Use Elasticsearch if you need full-text search AND vector search in one system (most common case). Use a dedicated vector database (Pinecone, Qdrant, Weaviate) if vector search is your primary use case and you need advanced vector features like quantization or multi-tenancy. For most teams, Elasticsearch 8.x with native kNN search is the right starting point — it avoids managing two systems.

How many documents before I need to worry about scaling? ▼

A single Elasticsearch node with 64GB RAM can handle 10–50 million documents with sub-100ms latency. Vector search with HNSW needs about 7.5GB RAM per million 1536-d vectors. Start worrying about scaling at 10M+ documents or 1000+ queries per second. Before that, focus on search quality (relevance tuning) rather than infrastructure.

How do I handle multi-language search? ▼

For BM25: use language-specific analyzers in Elasticsearch (one field per language, or language-specific indices). For vector search: use a multilingual embedding model (Cohere embed-v4, multilingual-e5-large) that maps all languages to the same vector space. A query in English can then retrieve documents in French or Japanese. Test retrieval quality per language — it varies significantly.

What embedding model should I use? ▼

Start with OpenAI text-embedding-3-small (1536-d, $0.02/1M tokens) for general purpose. If cost is a concern, use text-embedding-3-small with reduced dimensions (256-d or 512-d). For open-source, nomic-embed-text or bge-large-en-v1.5 are strong options. Always benchmark against YOUR data — MTEB leaderboard scores do not always predict domain-specific performance.

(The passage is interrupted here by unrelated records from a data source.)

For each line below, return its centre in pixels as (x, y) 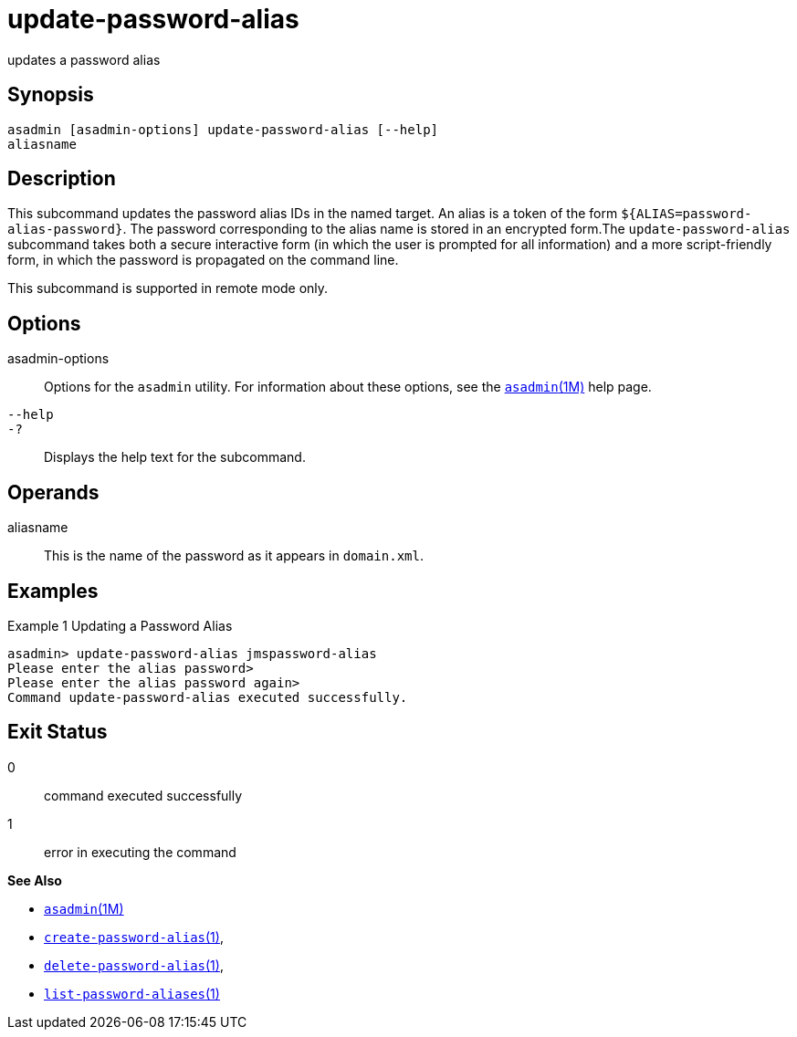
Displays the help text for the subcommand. (175, 457)
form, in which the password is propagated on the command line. (203, 260)
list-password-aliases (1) (132, 993)
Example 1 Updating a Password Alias (120, 625)
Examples (53, 591)
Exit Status (58, 732)
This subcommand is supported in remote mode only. (168, 288)
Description (62, 179)
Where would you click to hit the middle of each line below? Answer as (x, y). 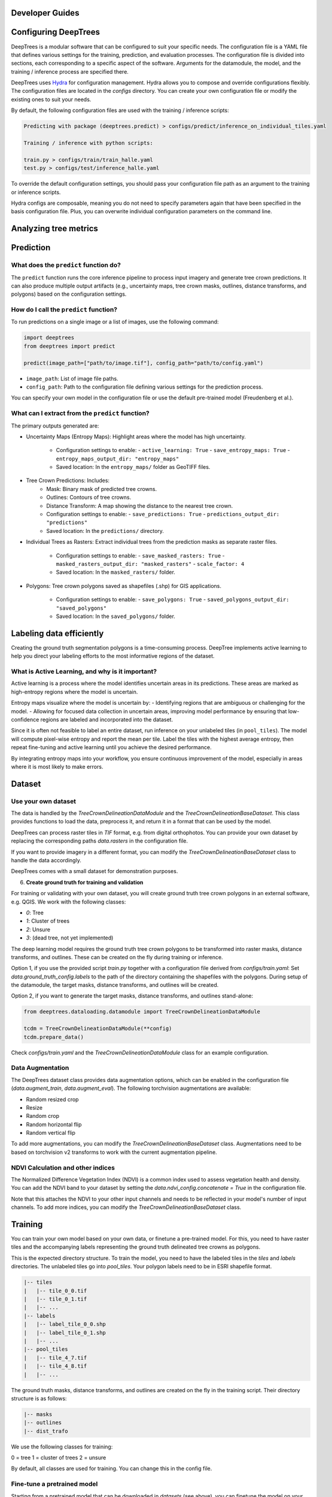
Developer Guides (45, 13)
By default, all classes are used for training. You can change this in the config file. (112, 1469)
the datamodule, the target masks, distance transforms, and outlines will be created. (115, 985)
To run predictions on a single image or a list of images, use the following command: (115, 322)
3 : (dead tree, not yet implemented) (70, 938)
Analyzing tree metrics (55, 228)
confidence (25, 719)
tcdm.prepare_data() (54, 1037)
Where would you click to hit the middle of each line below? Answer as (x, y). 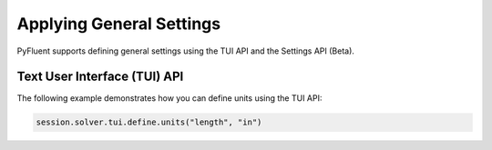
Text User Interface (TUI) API (100, 77)
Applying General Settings (119, 24)
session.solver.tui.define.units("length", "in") (149, 122)
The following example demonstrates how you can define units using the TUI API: (169, 98)
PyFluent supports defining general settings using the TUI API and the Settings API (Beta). (186, 51)
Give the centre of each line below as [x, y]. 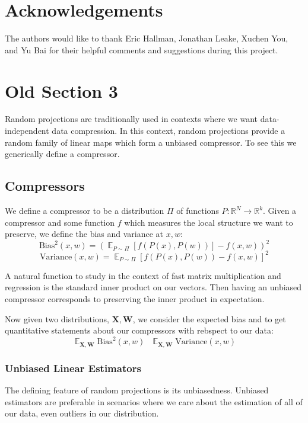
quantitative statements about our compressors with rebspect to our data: [139, 330]
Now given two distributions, [57, 318]
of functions [198, 211]
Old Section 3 [61, 90]
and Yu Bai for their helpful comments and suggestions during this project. [142, 49]
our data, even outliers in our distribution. [82, 413]
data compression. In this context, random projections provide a [169, 131]
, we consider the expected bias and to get [209, 318]
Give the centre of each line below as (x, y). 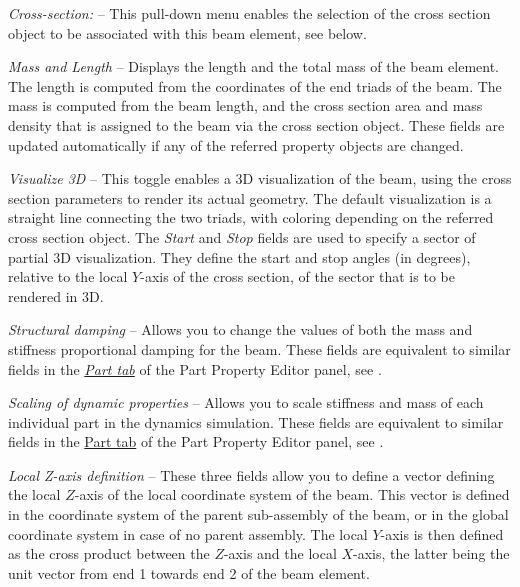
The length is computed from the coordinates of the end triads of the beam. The (255, 85)
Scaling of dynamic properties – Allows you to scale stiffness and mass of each (246, 402)
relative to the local (68, 276)
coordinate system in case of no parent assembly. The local (188, 533)
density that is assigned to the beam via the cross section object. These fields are (256, 124)
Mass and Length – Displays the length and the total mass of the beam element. (253, 66)
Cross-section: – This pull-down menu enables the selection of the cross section (249, 13)
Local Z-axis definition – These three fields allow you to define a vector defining (251, 474)
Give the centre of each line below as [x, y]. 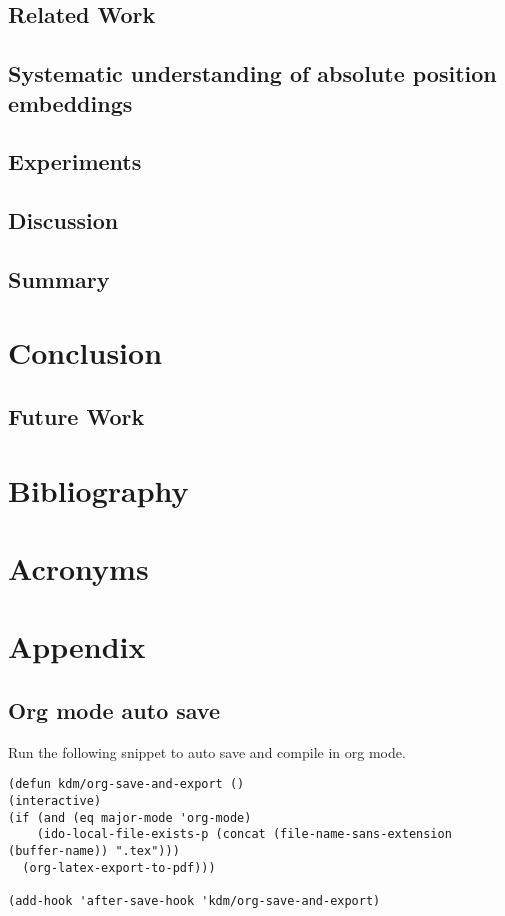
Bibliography [98, 489]
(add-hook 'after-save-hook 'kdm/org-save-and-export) [194, 900]
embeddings [70, 102]
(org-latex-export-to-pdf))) [119, 867]
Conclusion [85, 352]
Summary [59, 278]
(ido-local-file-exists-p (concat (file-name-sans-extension [244, 834]
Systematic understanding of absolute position [252, 73]
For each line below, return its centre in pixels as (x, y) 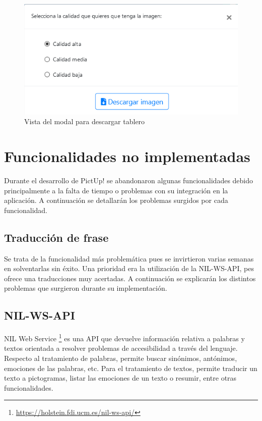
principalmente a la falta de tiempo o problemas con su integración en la (116, 190)
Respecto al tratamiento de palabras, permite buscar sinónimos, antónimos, (121, 358)
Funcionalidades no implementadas (127, 156)
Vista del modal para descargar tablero (85, 121)
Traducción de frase (56, 237)
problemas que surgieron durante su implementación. (86, 288)
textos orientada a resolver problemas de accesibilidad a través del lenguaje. (121, 348)
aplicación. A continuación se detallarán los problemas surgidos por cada (116, 200)
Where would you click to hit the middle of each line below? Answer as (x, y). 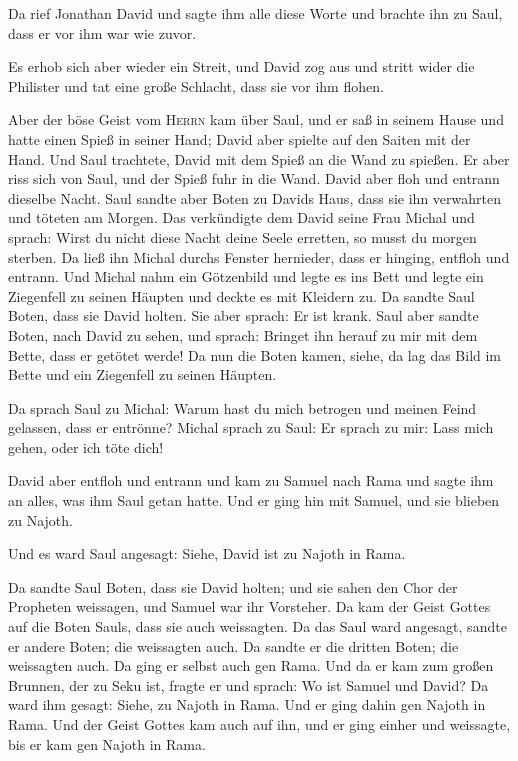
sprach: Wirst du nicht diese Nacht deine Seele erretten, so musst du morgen (242, 236)
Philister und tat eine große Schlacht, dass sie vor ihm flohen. (196, 85)
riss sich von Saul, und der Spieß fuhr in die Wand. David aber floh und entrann (254, 178)
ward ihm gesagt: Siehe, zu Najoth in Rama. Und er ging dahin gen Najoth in (247, 704)
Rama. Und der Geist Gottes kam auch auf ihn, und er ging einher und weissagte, (259, 724)
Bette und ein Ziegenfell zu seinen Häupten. (142, 374)
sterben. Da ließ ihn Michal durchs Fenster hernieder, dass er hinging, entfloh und (259, 256)
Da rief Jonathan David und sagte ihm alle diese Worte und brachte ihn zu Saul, (255, 13)
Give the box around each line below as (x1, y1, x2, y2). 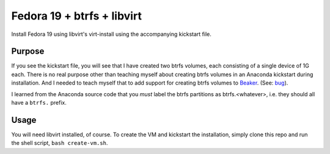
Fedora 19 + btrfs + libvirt (11, 9, 142, 23)
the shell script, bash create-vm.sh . (11, 139, 108, 147)
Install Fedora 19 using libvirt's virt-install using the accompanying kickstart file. (11, 30, 212, 38)
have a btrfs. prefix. (11, 99, 67, 107)
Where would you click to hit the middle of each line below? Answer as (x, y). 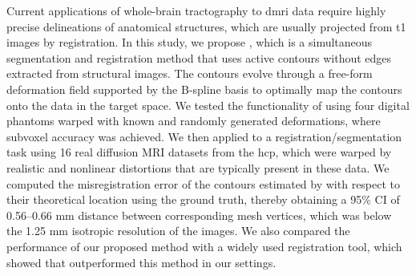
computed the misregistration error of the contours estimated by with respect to (204, 183)
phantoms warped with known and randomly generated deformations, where (194, 121)
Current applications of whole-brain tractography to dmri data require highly (196, 10)
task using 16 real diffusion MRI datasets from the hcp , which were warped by (199, 152)
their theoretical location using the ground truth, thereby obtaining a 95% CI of (203, 199)
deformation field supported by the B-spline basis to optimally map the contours (204, 89)
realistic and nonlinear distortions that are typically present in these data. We (198, 167)
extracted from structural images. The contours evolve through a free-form (190, 73)
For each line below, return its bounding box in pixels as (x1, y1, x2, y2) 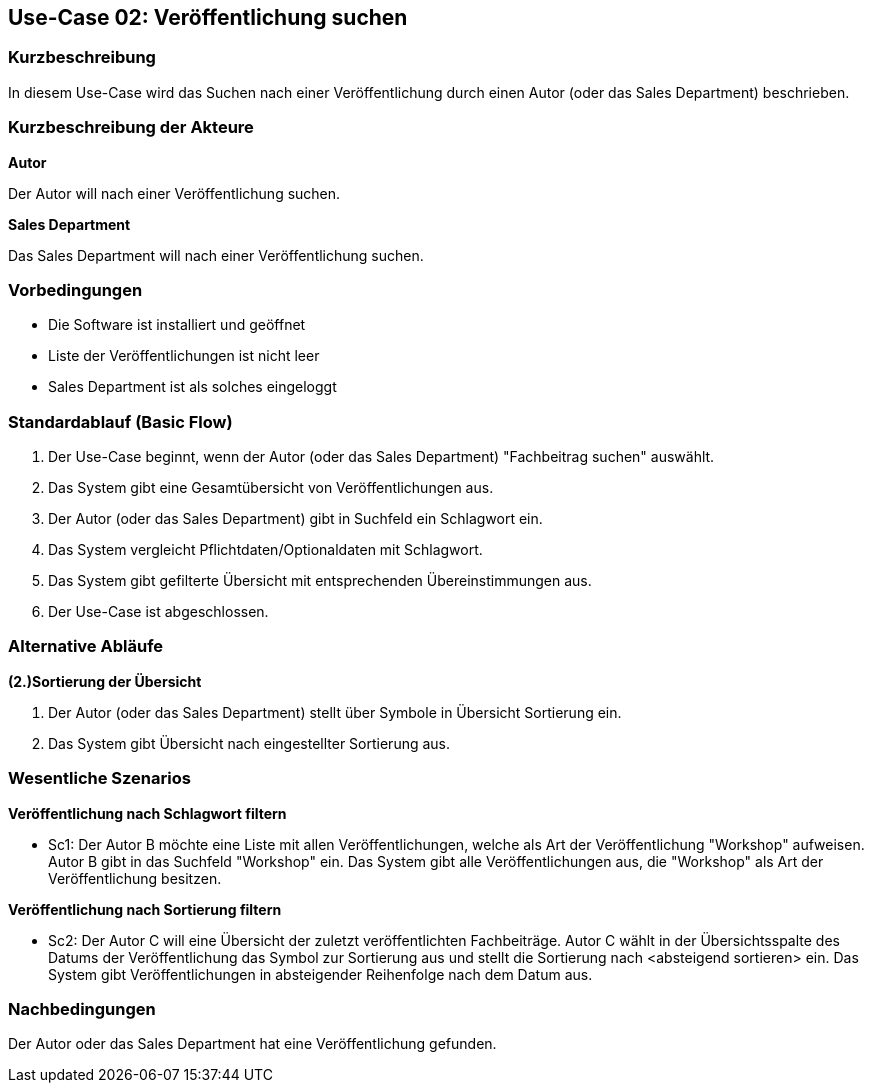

How do I measure if my search is "good enough"? ▼

Track these metrics weekly: MRR > 0.5 (first relevant result in top 2 on average), zero-result rate < 5%, CTR > 50%, and p95 latency < 200ms. More importantly, review the bottom 10% of queries manually each week. If users consistently reformulate queries or leave without clicking, those queries are failing. Fix the failure categories one at a time.

When should I add personalization? ▼

Add personalization after your baseline relevance is solid (MRR > 0.5, NDCG > 0.6). Personalization on top of poor relevance makes things worse — you are personalizing bad results. Start with location (easy, high impact) and session context (no login required). Add historical personalization only when you have enough user data (1,000+ interactions per user segment).

How do I handle zero-result queries? ▼

Zero results is the worst search experience. Layer your fallback strategy: (1) spell-correct and retry, (2) relax filters and retry, (3) use semantic search with no filters, (4) show "did you mean?" suggestions, (5) show popular/trending results as a fallback. Log all zero-result queries and review them weekly to identify gaps in your index or query understanding.

What is the biggest mistake teams make with search? ▼

Not measuring. Teams build a search system, ship it, and never look at whether users are finding what they need. Without metrics (MRR, NDCG, CTR, zero-result rate), you are flying blind. The second biggest mistake is optimizing infrastructure (more shards, bigger clusters) when the problem is relevance (bad ranking, missing synonyms, no spell correction). Fix relevance first, then scale.

Course Summary

Week	Focus	Deliverable
1	Indexing + Hybrid Search	Documents indexed in Elasticsearch with BM25 + vector search working
2	Ranking Pipeline	Multi-stage ranking with cross-encoder re-ranking deployed
3	Query Understanding	Spell correction, intent detection, and entity extraction live
4	Evaluation	100+ query evaluation set, baseline metrics, A/B test framework
5	Optimization	Caching, latency optimization, monitoring dashboard deployed
6	Launch	Production deployment with A/B testing and click logging live

💡

Apply at work: Share this 6-week roadmap with your team as a project plan. It gives concrete deliverables per sprint. Most teams underestimate week 4 (evaluation) — without it, you cannot tell if your changes are helping or hurting.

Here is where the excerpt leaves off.